İtalya’daki Rönesans adı verilen yenileşme ve modernleşme hareketini ezme görevi verilen İspanya kralı Carlos’un borusu Hollanda’da ötemez.

Flandr ve Brabant gibi ticaret merkezleri İspanyol-İngiliz çekişmesi yüzünden gerilerken Anvers (Antwerpen) gelişir, öne çıkar. Bu arada tarım, yeni alanların kullanıma açılmasıyla önemli ölçüde yaygınlaşırken başta dokuma sanayi olmak üzere çeşitli endüstriyel alanlarda gelişmeler olur, yeni kesimler, orta ve zengin sınıflar oluşur. Bu süreç kültürel-bilimsel alanlara da yansır, sivrilen hümanist aydın Erasmus, klasik yapıtların yayılmasına ve araştırılmasına öncülük eder.

1567-1579 yılları arasında yürütülen bağımsızlık mücadelesi, bugünkü anlamda bir bağımsızlık savaşıydı ve zaferle sonuçlanır. “O dönemde bunun başka örneği yoktur.”1

Bağımsızlık birliğe yol açar ve kendi topraklarında hükümran Hollanda devleti ortaya çıkar.

Bütün Avrupa sefalet, yokluk içinde ve baskı altındadır.

Hollanda Avrupa’nın en önemli, en ileri, en gelişmiş ve en zengin ülkelerinden biri olmuştur.
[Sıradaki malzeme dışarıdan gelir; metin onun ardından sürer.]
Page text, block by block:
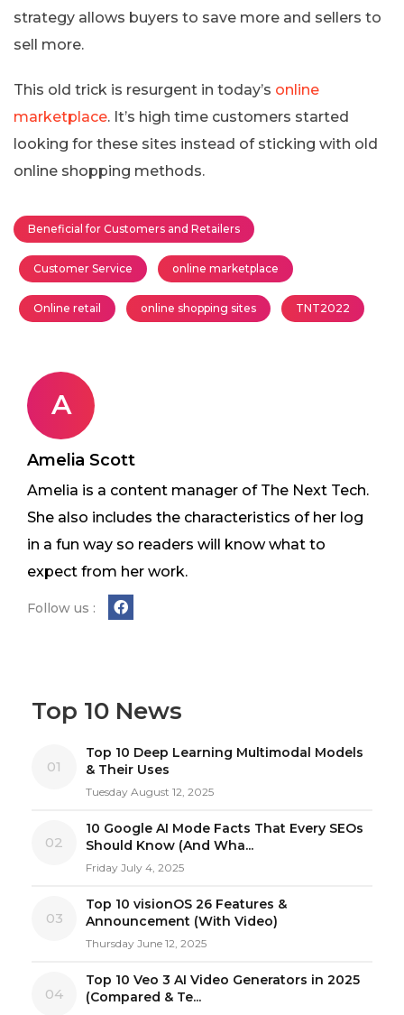
strategy allows buyers to save more and sellers to
sell more.
This old trick is resurgent in today’s online
marketplace. It’s high time customers started
looking for these sites instead of sticking with old
online shopping methods.
Beneficial for Customers and Retailers
Customer Service online marketplace
Online retail online shopping sites TNT2022
A
Amelia Scott
Amelia is a content manager of The Next Tech.
She also includes the characteristics of her log
in a fun way so readers will know what to
expect from her work.
Follow us :
Top 10 News
01
Top 10 Deep Learning Multimodal Models
& Their Uses
Tuesday August 12, 2025
02
10 Google AI Mode Facts That Every SEOs
Should Know (And Wha...
Friday July 4, 2025
03
Top 10 visionOS 26 Features &
Announcement (With Video)
Thursday June 12, 2025
04
Top 10 Veo 3 AI Video Generators in 2025
(Compared & Te...
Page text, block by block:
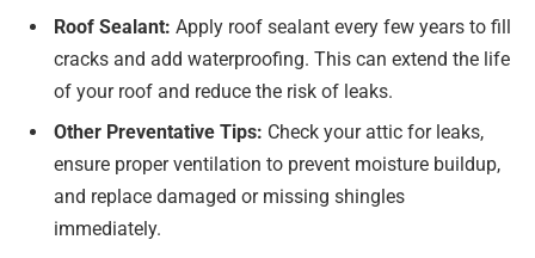
Roof Sealant: Apply roof sealant every few years to fill
cracks and add waterproofing. This can extend the life
of your roof and reduce the risk of leaks.
Other Preventative Tips: Check your attic for leaks,
ensure proper ventilation to prevent moisture buildup,
and replace damaged or missing shingles
immediately.
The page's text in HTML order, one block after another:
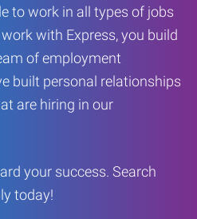
to work in all types of jobs
with Express, you build
of employment
built personal relationships
are hiring in our
your success. Search
today!
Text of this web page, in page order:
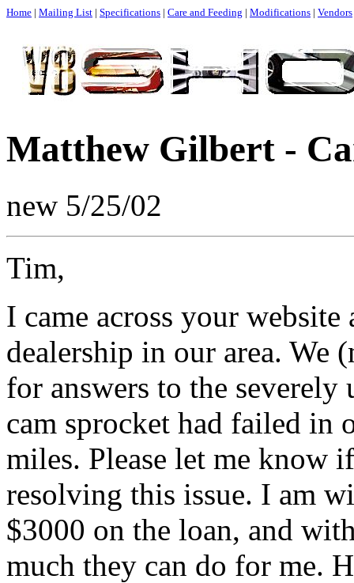
Home | Mailing List | Specifications | Care and Feeding | Modifications | Vendors
Matthew Gilbert -
new 5/25/02
Tim,
I came across your
dealership in our area. We
for answers to the
cam sprocket had failed in
miles. Please let me know
resolving this issue. I am
$3000 on the loan, and
much they can do for me.
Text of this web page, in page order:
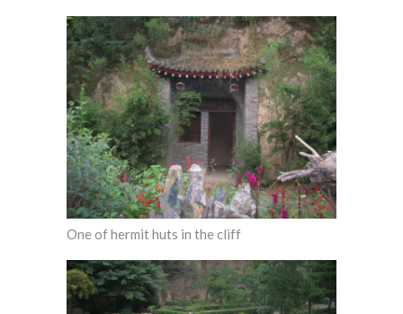
One of hermit huts in the cliff
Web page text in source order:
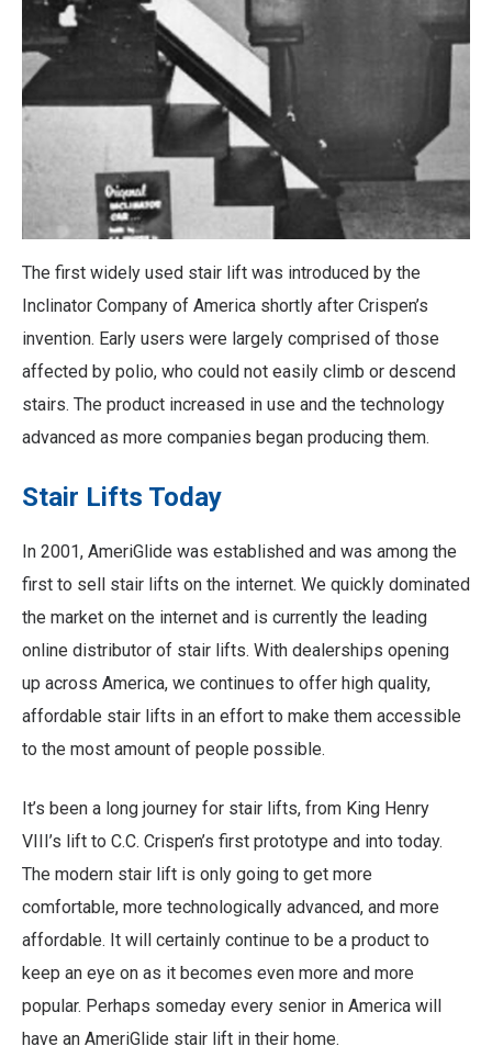
The first widely used stair lift was introduced by the
Inclinator Company of America shortly after Crispen’s
invention. Early users were largely comprised of those
affected by polio, who could not easily climb or descend
stairs. The product increased in use and the technology
advanced as more companies began producing them.
Stair Lifts Today
In 2001, AmeriGlide was established and was among the
first to sell stair lifts on the internet. We quickly dominated
the market on the internet and is currently the leading
online distributor of stair lifts. With dealerships opening
up across America, we continues to offer high quality,
affordable stair lifts in an effort to make them accessible
to the most amount of people possible.
It’s been a long journey for stair lifts, from King Henry
VIII’s lift to C.C. Crispen’s first prototype and into today.
The modern stair lift is only going to get more
comfortable, more technologically advanced, and more
affordable. It will certainly continue to be a product to
keep an eye on as it becomes even more and more
popular. Perhaps someday every senior in America will
have an AmeriGlide stair lift in their home.
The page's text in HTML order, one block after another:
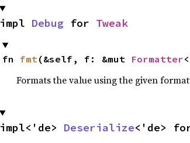
impl Debug for Tweak
fn fmt(&self, f: &mut Formatter
Formats the value using the given
impl<'de> Deserialize<'de>
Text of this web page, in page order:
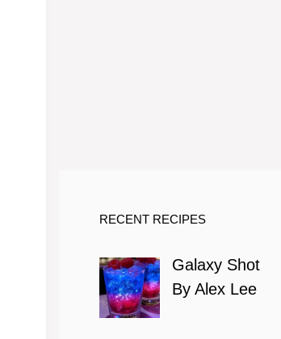
RECENT RECIPES
Galaxy Shot
By Alex Lee
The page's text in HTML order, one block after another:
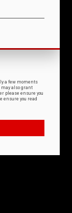
a few moments
may also grant
please ensure you
ensure you read
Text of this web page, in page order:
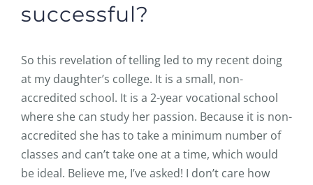
successful?
So this revelation of telling led to my recent doing
at my daughter’s college. It is a small, non-
accredited school. It is a 2-year vocational school
where she can study her passion. Because it is non-
accredited she has to take a minimum number of
classes and can’t take one at a time, which would
be ideal. Believe me, I’ve asked! I don’t care how
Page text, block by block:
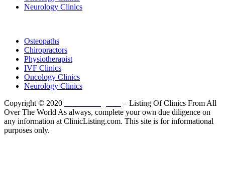
Neurology Clinics
Osteopaths
Chiropractors
Physiotherapist
IVF Clinics
Oncology Clinics
Neurology Clinics
Copyright © 2020
– Listing Of Clinics From All
Over The World As always, complete your own due diligence on
any information at ClinicListing.com. This site is for informational
purposes only.
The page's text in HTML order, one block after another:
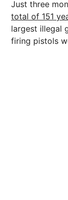
Just three
total of 151
largest illegal
firing pistols
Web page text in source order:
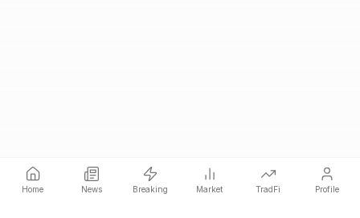
Home News Breaking Market TradFi Profile
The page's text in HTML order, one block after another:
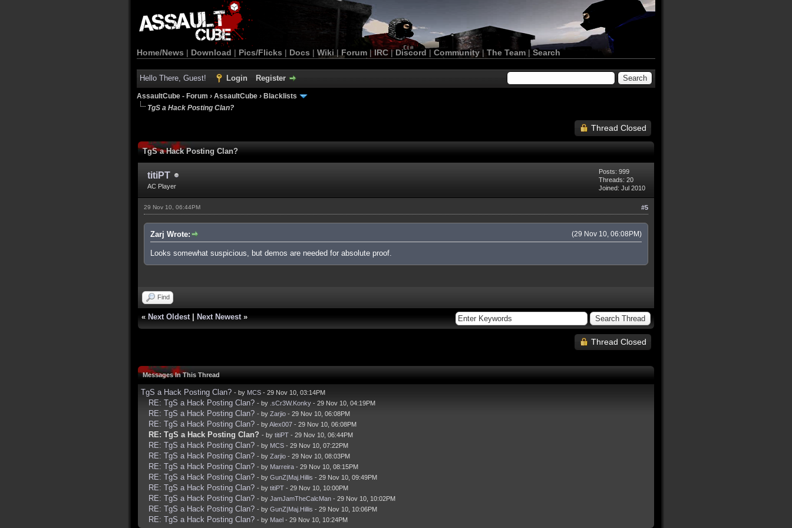
Home/News | Download | Pics/Flicks | Docs | Wiki | Forum |IRC | Discord | Community| The Team |Search
Hello There, Guest! Login Register
AssaultCube - Forum › AssaultCube › Blacklists
TgS a Hack Posting Clan?
Thread Closed
TgS a Hack Posting Clan?
titiPT
AC Player
Posts: 999
Threads: 20
Joined: Jul 2010
#5
29 Nov 10, 06:44PM
(29 Nov 10, 06:08PM)
Zarj Wrote:
Looks somewhat suspicious, but demos are needed for absolute proof.
Find
« Next Oldest Next Newest »
Thread Closed
Messages In This Thread
TgS a Hack Posting Clan? - by MCS - 29 Nov 10, 03:14PM
RE: TgS a Hack Posting Clan? - by .sCr3W.Konky - 29 Nov 10, 04:19PM
RE: TgS a Hack Posting Clan? - by Zarjio - 29 Nov 10, 06:08PM
RE: TgS a Hack Posting Clan? - byAlex007 - 29 Nov 10, 06:08PM
RE: TgS a Hack Posting Clan? - by titiPT - 29 Nov 10, 06:44PM
RE: TgS a Hack Posting Clan? - by MCS - 29 Nov 10, 07:22PM
RE: TgS a Hack Posting Clan? - by Zarjio - 29 Nov 10, 08:03PM
RE: TgS a Hack Posting Clan? - by Marreira - 29 Nov 10, 08:15PM
RE: TgS a Hack Posting Clan? - by GunZ|Maj.Hillis - 29 Nov 10, 09:49PM
RE: TgS a Hack Posting Clan? - by titiPT - 29 Nov 10, 10:00PM
RE: TgS a Hack Posting Clan? - by JamJamTheCalcMan - 29 Nov 10, 10:02PM
RE: TgS a Hack Posting Clan? - by GunZ|Maj.Hillis - 29 Nov 10, 10:06PM
RE: TgS a Hack Posting Clan? - by Mael - 29 Nov 10, 10:24PM

Dinsel konular bütün Avrupa’da resim sanatının hala merkezindeyken, “Kalvenist temellere dayanan yeni bir anlayışın hakim olduğu Hollanda’da bu gibi resimler kilise duvarlarından sökülerek açık meydanlarda yakıl”maktaydı. “Katolik Roma’nın din görüşünü temsil eden resimler”in orada sonu gelmişti.2

Her yerde güneş saatleri kullanılırken, Hollanda dünyada en çok saat kullanılan ülkedir. Taşınabilen saatler yanında belediye binalarının cephelerinde büyük meydan saatleri ve saat kuleleri vardır.
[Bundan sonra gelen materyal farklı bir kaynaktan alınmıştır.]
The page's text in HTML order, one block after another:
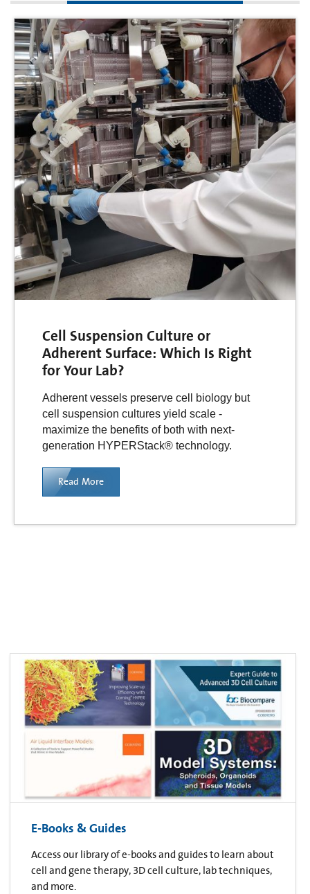
Cell Suspension Culture or
Adherent Surface: Which Is Right
for Your Lab?
Adherent vessels preserve cell biology but
cell suspension cultures yield scale -
maximize the benefits of both with next-
generation HYPERStack® technology.
Read More
E-Books & Guides
Access our library of e-books and guides to learn about
cell and gene therapy, 3D cell culture, lab techniques,
and more.
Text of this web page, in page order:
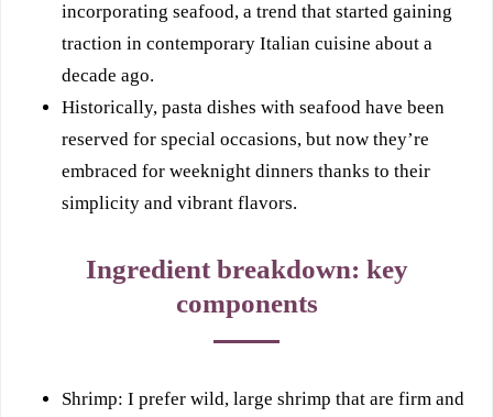
incorporating seafood, a trend that started gaining
traction in contemporary Italian cuisine about a
decade ago.
Historically, pasta dishes with seafood have been
reserved for special occasions, but now they’re
embraced for weeknight dinners thanks to their
simplicity and vibrant flavors.
Ingredient breakdown: key
components
Shrimp: I prefer wild, large shrimp that are firm and
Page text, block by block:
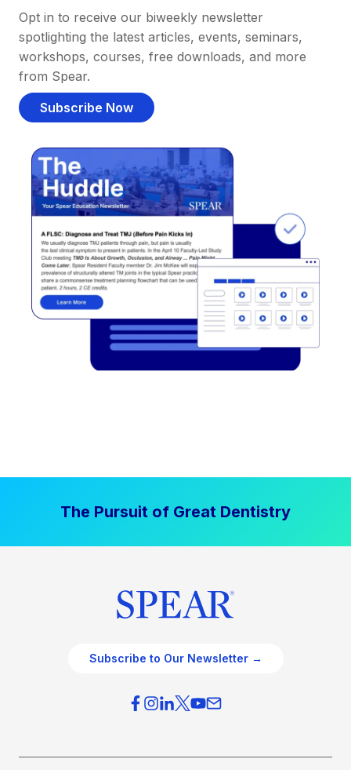
Opt in to receive our biweekly newsletter
spotlighting the latest articles, events, seminars,
workshops, courses, free downloads, and more
from Spear.
Subscribe Now
The Pursuit of Great Dentistry
Subscribe to Our Newsletter →

Avrupa’da değerli taşlarla bezenmiş mücevheratın en çok pazarlandığı ve satıldığı yer Hollandadır.

17. ve 18. yüzyıllarda Hollanda, çok sayıda denizaşırı sömürgesi olan dört sömürgeciden (diğerleri, İspanya, Portekiz, İngiltere’dir) biridir.
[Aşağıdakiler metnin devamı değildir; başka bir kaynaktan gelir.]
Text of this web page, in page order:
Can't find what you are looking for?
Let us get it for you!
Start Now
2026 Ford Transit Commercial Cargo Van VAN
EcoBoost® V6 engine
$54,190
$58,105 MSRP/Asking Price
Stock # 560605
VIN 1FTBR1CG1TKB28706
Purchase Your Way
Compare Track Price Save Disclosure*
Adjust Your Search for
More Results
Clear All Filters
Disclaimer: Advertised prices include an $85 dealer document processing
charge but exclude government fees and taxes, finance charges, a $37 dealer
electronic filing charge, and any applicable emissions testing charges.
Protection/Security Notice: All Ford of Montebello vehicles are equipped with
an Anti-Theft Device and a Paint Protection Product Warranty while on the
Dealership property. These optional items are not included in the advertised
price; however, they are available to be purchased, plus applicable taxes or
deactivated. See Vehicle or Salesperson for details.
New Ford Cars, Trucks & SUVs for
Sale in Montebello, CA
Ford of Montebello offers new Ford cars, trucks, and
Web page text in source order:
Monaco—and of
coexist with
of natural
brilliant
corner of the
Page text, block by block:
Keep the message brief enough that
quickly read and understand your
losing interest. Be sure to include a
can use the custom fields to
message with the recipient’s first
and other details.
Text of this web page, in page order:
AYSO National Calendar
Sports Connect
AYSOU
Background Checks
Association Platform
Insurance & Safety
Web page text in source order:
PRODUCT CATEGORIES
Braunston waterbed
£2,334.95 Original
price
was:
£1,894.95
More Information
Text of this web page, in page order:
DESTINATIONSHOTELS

Hollanda’ya Gelen Çiçeğin Neden Olduğu Delilik

Kanuni Sultan Süleyman döneminde Kutsal Roma Cermen İmparatorluğu’nun elçisi olarak 1554 yılında İstanbul’a geldiğinde Hollanda asıllı Ogiher Ghiselin Busbecq, “çiçek dünyası” ile karşılaşır. Hem şaşırır, hem hayran olur. Gerçi çiçek Avrupa’da da vardır, ama İstanbul’da görülenler kokulu ve çok güzel olduğu gibi, olağanüstü de çeşitlidir. Renkleri ile biçimlerin farklılığı ve çokluğuyla dikkat çeken laleler o zamana kadar başka yerde görülmemiştir. Alman elçisi olmakla beraber Hollanda’yı da temsil etmekte olan Busbecq, Avusturya’da saray bahçecisi botanikçi dostu Carolus Clusius’a lale soğanları göndermiş ve sonra ülkesine döndüğünde de yanında birçok çiçek tohumuyla birlikte lale soğanları da götürmüştür. Viyana ve başka kentlerin bahçelerinde yetiştirilen laleler böylece Avrupa’ya adım atmıştır. Sonra, Katolik imparatorlukta mezhepsel uyuşmazlık yüzünden Hollanda’ya göç eden seçkin bilimci Clusius, asıl büyük çalışmalarını orada yürütür, Leiden Üniversitesi’nde çok yönlü çalışmalar yürütecek şekilde görevlendirilir. Lale koleksiyonu gelişmesini orada sürdürecektir. Ve bunun sonucunda Hollanda laleye boğulacak, dünyada hiç bir yerde olmadığı kadar değer kazanacaktır.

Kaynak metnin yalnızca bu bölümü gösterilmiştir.